Ах, если бы я тогда не проснулся. Если бы не проснулся, испугавшись грома. Эдвину было трудно дышать в дождливые дни, словно рыбе, выброшенной на берег. Чувство вины отняло у него легкие и дало жабры.
Когда пожарный сказал о проклятии, Эдвин испугался, подумав, что, возможно, именно он наложил это проклятие. В детстве он завидовал сестре и ненавидел свое рождение. Он презирал бремя второй жизни, не способной стать наследником семьи, которое нес с рождения. Врожденная жадность следовала за ним, как тень.
Он хотел того, что принадлежало сестре. Он ненавидел сестру. Он хотел, чтобы ее не было.
До сих пор неизвестно, почему в тот день в особняке начался пожар. И почему он так сильно разросся.
Но Эдвин тайно, в страхе думал. Возможно, причиной проклятия был он сам.
***
В тюрьме был магазин, где можно было покупать вещи за деньги на счету заключенного.
Хотя это и называлось магазином, там не продавались запрещенные предметы, такие как алкоголь или сигареты, которые нельзя употреблять несовершеннолетним, а также острые ножи или даже ложки, которые могли быть использованы как оружие.

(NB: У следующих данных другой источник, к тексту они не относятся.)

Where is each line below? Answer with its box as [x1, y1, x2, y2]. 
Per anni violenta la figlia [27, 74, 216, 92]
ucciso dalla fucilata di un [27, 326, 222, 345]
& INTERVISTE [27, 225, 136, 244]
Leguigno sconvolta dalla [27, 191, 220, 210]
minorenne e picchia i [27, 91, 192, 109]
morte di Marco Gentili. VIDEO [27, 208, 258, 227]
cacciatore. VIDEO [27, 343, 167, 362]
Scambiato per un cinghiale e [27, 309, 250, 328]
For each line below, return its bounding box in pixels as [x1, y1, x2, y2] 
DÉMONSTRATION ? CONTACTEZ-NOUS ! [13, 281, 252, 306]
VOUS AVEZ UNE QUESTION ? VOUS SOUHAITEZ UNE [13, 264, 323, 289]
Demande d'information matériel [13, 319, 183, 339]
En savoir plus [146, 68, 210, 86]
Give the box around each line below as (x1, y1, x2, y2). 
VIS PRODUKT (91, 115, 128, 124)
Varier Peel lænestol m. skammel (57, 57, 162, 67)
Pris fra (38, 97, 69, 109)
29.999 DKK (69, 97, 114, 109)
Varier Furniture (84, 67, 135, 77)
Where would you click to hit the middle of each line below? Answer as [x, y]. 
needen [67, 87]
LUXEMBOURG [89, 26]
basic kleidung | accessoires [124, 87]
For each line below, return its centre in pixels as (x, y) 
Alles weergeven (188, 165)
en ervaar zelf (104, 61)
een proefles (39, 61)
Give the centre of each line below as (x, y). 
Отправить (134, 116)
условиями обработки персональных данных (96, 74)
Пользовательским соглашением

Продавец за прилавком тоже был заключенным, и это была одна из форм труда. Работа в магазине была популярной, так как давала привилегию первым прикасаться к вещам из внешнего мира. Поэтому это место всегда занимал пожилой заключенный с большим влиянием в тюрьме.
Шу Шу обнаружила умирающую рассаду томатов в этом магазине, когда там работала Кэрот. Хотя она и совершила крупное мошенничество как соседка по камере Синей птицы, она пользовалась определенным уважением среди заключенных. Другие заключенные за ее спиной язвительно замечали, что именно поэтому она и смогла совершить мошенничество, но она считалась одной из немногих здравомыслящих людей в Эгвелле.
Кэрот с алыми глазами не употребляла наркотики и даже не курила. Она редко пила алкоголь и вела здоровый образ жизни. Если не считать растраты и мошенничества в компании, где она работала.
— Этот чертов доставщик принес.
Когда Шу Шу проявила интерес, Кэрот недовольно посмотрела на рассаду и сказала.
— Говорят, выращивание растений полезно для эмоционального состояния или что-то в этом роде. Бред какой-то.
Шу Шу тоже видела молодого доставщика в желтом резиновом фартуке краем глаза. Доставщик и его машина были Санта-Клаусом и Рудольфом Эгвелля. Заключенных не интересовал молодой человек с пухлой фигурой, как у толстобрюхого Санта-Клауса, но они очень интересовались вещами, которые он привозил.
Помимо предметов первой необходимости, таких как мыло и полотенца, под днищем машины доставщика были спрятаны не только сигареты, но и маленькие бутылки с ромом. В последний день каждого месяца, когда приезжал доставщик, Эгвелль был полон заключенных, тайно курящих, потягивающих ром под кроватью или рассеянно разглядывающих фотографии красивых мужчин в последних журналах.
Но то, что этот доставщик дал Кэрот, было не сигаретами и не ромом, а умирающей рассадой томатов, поэтому для Кэрот, которая усердно завоевывала доверие здесь и даже получила работу в магазине, такая умирающая рассада томатов была просто помехой. Она ударила ухмыляющегося молодого доставщика кулаком в живот.
— Принес какой-то бесполезный сорняк. Какой идиот это купит?